12. Originally Posted by chisigma
In most complex analysis textbooks it is written that the function $\ln s$ is 'non regular' along the negative real axis... according to my [very modest...] opinion that is false!...

To demostrate that it is sufficient consider the well known Taylor series expansion...

$\displaystyle \ln (1+z)= -\sum_{n=1}^{\infty} \frac{(-1)^{n}}{n}\ z^{n}\ \ ,\ \ |z|<1$ (1)

Operating tha change of variables $z=s-1$ and taking into account that $\ln s= \ln s + 2\ k\ \pi\ i$ the (1) becomes...

$\displaystyle \ln s = 2\ k\ \pi\ i - \sum_{n=1}^{\infty} \frac{(-1)^{n}}{n}\ (s-1)^{n}\ , \ |s-1|<1$ (2)

Now if we set in (2) $-s$ instead of $s$ and consider that is $\ln (-s)= \ln s + \pi\ i$ we obtain...

$\displaystyle \ln s = (2\ k +1)\ \pi\ i - \sum_{n=1}^{\infty} \frac{(s+1)^{n}}{n}\ , \ |s+1|<1$ (3)

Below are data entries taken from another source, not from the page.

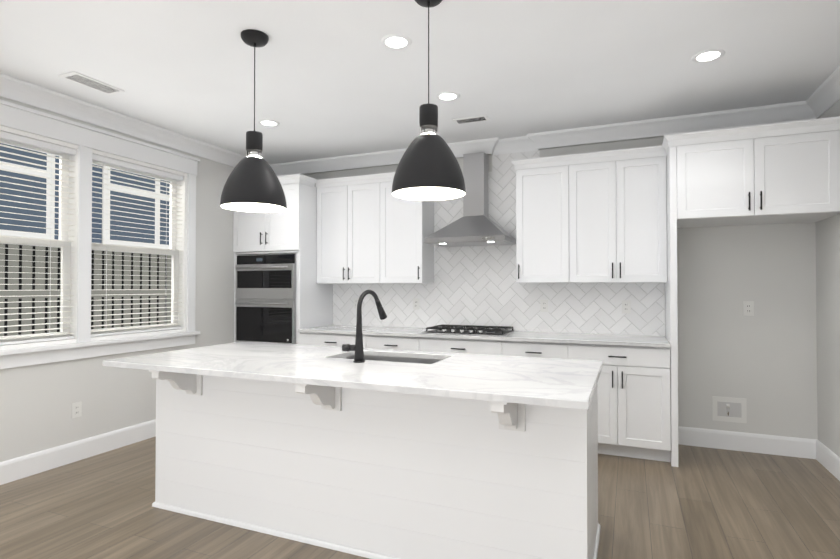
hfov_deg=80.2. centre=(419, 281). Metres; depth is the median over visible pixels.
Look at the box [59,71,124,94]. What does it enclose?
ceiling vent
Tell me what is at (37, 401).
wall
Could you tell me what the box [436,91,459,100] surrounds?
recessed light
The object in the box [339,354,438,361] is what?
sink
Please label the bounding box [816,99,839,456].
wall
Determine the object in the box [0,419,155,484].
baseboard
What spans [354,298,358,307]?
outlet
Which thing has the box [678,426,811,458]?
baseboard
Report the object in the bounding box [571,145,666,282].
upper cabinet
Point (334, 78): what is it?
ceiling
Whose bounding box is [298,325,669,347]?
countertop
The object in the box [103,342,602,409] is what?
island countertop
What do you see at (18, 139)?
window blinds
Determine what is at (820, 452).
baseboard
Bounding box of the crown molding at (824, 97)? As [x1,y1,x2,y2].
[0,65,839,175]
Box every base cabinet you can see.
[300,332,365,347]
[366,336,417,350]
[418,336,501,354]
[502,340,569,358]
[570,344,670,461]
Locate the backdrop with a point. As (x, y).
(118, 277)
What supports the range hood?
attached to the wall at (762, 361)
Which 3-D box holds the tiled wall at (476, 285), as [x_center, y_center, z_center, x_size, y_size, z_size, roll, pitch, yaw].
[0.567,-0.381,4.951,3.346,1.721,0.008,0,-1,23]
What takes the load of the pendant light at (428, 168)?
hanging from the ceiling
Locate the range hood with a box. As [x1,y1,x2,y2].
[424,152,515,246]
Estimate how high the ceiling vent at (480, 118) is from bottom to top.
0.009 m
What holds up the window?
in the wall at (37, 401)
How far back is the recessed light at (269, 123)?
4.31 m
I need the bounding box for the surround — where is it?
[662,116,839,466]
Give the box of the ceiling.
[0,0,839,163]
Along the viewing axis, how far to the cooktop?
4.52 m
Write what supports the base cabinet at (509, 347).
on the floor
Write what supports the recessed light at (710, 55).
in the ceiling
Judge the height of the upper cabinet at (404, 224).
1.098 m
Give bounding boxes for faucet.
[339,290,386,361]
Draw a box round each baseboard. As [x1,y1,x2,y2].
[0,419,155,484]
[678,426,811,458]
[812,439,839,480]
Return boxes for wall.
[0,96,234,461]
[303,136,817,439]
[333,150,664,335]
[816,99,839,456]
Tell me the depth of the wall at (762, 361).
4.07 m
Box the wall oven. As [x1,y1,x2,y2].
[235,254,295,343]
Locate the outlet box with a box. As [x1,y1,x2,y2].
[712,396,746,422]
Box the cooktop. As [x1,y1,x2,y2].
[421,324,514,335]
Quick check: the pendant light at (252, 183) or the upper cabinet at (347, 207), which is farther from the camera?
the upper cabinet at (347, 207)
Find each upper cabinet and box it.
[315,173,378,283]
[379,173,433,283]
[515,154,570,282]
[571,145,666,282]
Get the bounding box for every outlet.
[72,401,81,417]
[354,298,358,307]
[413,298,418,309]
[540,300,547,311]
[622,300,630,313]
[743,301,753,315]
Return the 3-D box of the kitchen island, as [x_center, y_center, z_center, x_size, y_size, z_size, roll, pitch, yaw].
[-0.368,0.922,2.778,2.530,0.890,1.030,0,-1,23]
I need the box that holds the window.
[0,99,199,368]
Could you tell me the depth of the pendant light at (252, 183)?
2.73 m
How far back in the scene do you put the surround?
3.57 m
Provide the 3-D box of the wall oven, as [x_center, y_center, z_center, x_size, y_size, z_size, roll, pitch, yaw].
[-1.514,0.192,5.412,0.760,0.935,0.641,0,-1,23]
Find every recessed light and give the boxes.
[258,119,279,126]
[381,34,411,49]
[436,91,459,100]
[691,49,724,62]
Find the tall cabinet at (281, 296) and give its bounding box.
[233,174,332,344]
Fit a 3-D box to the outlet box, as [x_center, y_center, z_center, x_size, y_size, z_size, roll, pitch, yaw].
[2.541,1.056,4.095,0.240,0.200,0.024,0,-1,23]
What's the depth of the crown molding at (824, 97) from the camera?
4.26 m
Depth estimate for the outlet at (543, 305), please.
4.68 m
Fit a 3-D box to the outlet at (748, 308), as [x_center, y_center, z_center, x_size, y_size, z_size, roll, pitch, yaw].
[2.673,0.223,4.058,0.072,0.116,0.008,0,-1,23]
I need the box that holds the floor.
[0,436,839,558]
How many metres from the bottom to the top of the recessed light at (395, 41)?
0.006 m
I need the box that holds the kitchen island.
[109,366,600,558]
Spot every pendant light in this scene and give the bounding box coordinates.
[220,29,286,212]
[392,0,465,200]
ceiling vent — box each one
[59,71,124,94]
[452,115,489,124]
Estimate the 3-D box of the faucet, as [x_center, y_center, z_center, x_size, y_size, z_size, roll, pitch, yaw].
[-0.315,0.248,2.866,0.140,0.400,0.315,0,-1,23]
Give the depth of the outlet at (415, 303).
5.19 m
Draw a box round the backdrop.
[0,143,170,336]
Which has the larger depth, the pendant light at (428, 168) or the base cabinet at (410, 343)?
the base cabinet at (410, 343)
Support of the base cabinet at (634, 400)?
on the floor
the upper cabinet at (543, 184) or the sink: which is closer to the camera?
the sink
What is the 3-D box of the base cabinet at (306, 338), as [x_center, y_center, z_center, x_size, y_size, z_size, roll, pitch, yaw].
[-0.740,0.955,5.151,0.768,0.883,0.617,0,-1,23]
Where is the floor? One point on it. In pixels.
(704, 503)
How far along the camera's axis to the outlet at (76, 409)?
3.83 m
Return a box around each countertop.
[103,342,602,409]
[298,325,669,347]
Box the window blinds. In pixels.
[0,131,182,344]
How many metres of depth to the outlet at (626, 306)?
4.40 m
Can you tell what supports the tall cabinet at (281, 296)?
on the floor

Observing (2) and (3) we derive that the first is the Taylor expansion of $\ln s$ in $s=1$ and the second the Taylor expansion of $\ln s$ in $s=-1$ so that we can conclude that the function $\ln s$ is analytic both in $s=1$ and $s=-1$...

Kind regards

$\chi$ $\sigma$
See what Jose wrote!

What is meant by "the logarithm is non-regular along the negative real axis" is that a given branch of the logarithm, if you have chosen the branch cut to run along the negative real axis, is not analytic there. Of course, you can put the branch cut anywhere.